Binnie, an alumnus of Brown and Princeton Universities, served for 21 years in the United States Navy as a naval aviator flying the A-7 Corsair II, A-6 Intruder, F/A-18 Hornet, and AV-8B Harrier II. He graduated from the U.S. Naval Test Pilot School in 1988. Binnie also copiloted the Atmospheric Test Vehicle of the Rotary Rocket. In 2006, he received an Honorary degree from University of Aberdeen.
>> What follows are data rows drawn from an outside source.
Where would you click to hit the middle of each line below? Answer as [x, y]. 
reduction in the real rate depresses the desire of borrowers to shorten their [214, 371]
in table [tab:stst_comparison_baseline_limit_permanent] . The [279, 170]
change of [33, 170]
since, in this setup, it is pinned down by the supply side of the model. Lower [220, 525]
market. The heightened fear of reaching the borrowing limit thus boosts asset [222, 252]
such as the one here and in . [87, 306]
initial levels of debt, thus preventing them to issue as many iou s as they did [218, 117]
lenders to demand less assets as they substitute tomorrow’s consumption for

SpaceShipOne and spaceflight

On December 17, 2003, the 100th anniversary of the Wright brothers' first powered flight, Binnie piloted the first powered test flight of SpaceShipOne, flight 11P, which reached a top speed of Mach 1.2 and a height of 12.9 miles (20.7 km). On October 4, 2004, he piloted SpaceShipOne's second Ansari X Prize flight, flight 17P, winning the X Prize and becoming the 435th person to go into space. His flight, which peaked at 367,442 feet (69.6 mi; 112.0 km), set a winged aircraft altitude record, breaking the old record set by the North American X-15 in 1963. It also earned him the second set of Astronaut Wings to be given by the FAA for a flight aboard a privately operated commercial spacecraft.
After space-shot
In 2014 Binnie joined XCOR Aerospace as senior engineer and test pilot, after working as a test pilot and program business manager for Scaled Composites for many years.